W 2001 roku grupa psychologów kognitywnych, teoretyków programów nauczania i badaczy instruktażowych oraz specjalistów od testowania i oceniania opublikowała rewizję taksonomii Blooma pod tytułem „A Taxonomy for Teaching, Learning, and Assessment”. Autorzy podkreślili konieczność dostrzeżenia w procesie uczenia się aspektów rozwojowych wzmacniających autonomię uczniów. Połączyli zaproponowane przez Blooma poziomy syntezy i analizy w jedno, postrzegając je jako dwa czynniki tej samej kompetencji. Dodali też kolejny poziom, a mianowicie tworzenie – zbiór umiejętności powiązanych z proponowaniem nowych, innowacyjnych rozwiązań.

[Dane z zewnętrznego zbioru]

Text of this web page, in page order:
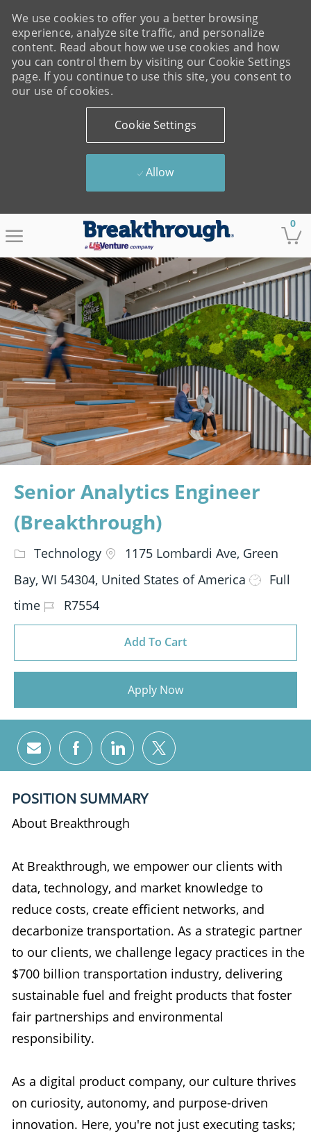
Skip to main content 0
-
We use cookies to offer you a better browsing
experience, analyze site traffic, and personalize
content. Read about how we use cookies and how
you can control them by visiting our Cookie Settings
page. If you continue to use this site, you consent to
our use of cookies.
Cookie Settings
Allow
Senior Analytics Engineer
(Breakthrough)
Technology
1175 Lombardi Ave, Green
Bay, WI 54304, United States of America
Full
time
R7554
Add To Cart
Apply Now
Share via email
Share via Facebook
Share via LinkedIn
Share via twitter
POSITION SUMMARY
About Breakthrough
At Breakthrough, we empower our clients with
data, technology, and market knowledge to
reduce costs, create efficient networks, and
decarbonize transportation. As a strategic partner
to our clients, we challenge legacy practices in the
$700 billion transportation industry, delivering
sustainable fuel and freight products that foster
fair partnerships and environmental
responsibility.
As a digital product company, our culture thrives
on curiosity, autonomy, and purpose-driven
innovation. Here, you're not just executing tasks;
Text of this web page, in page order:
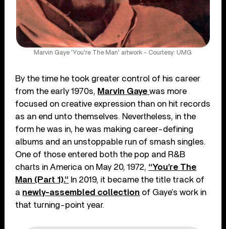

Jedna z dominujących dziś w edukacji koncepcji to propozycja zmiany paradygmatów w procesie uczenie się, zakładająca porzucenie zasady zapamiętywania i odtwarzania na rzecz poszukiwania, kreacji i wdrażania nowych, twórczych rozwiązań. Istnieje wiele tego typu propozycji – jedną z nich jest Building Thinking Classrooms in Mathematics Petera Liljedahla. Autor proponuje 14 praktyk, które pozwalają motywować i angażować uczniów do działania. Pierwsza z nich podpowiada, że jeśli chcemy, aby uczniowie myśleli, trzeba im dać coś, co im to umożliwi. Coś, co nie tylko wymaga myślenia, ale także do niego zachęca. Punktem wyjścia może być praca organizowana w niebanalnej formie – na przykład w małych grupach, na stojąco, przy tablicach umieszczonych na wszystkich ścianach pracowni. Kolejna zasada zakłada głośne zastanawianie się wszystkich uczniów nad rozwiązaniami. Uwzględniające każdą propozycję i akceptującą pomyłki. Wyzwalające wspólną radość z osiąganych wyników.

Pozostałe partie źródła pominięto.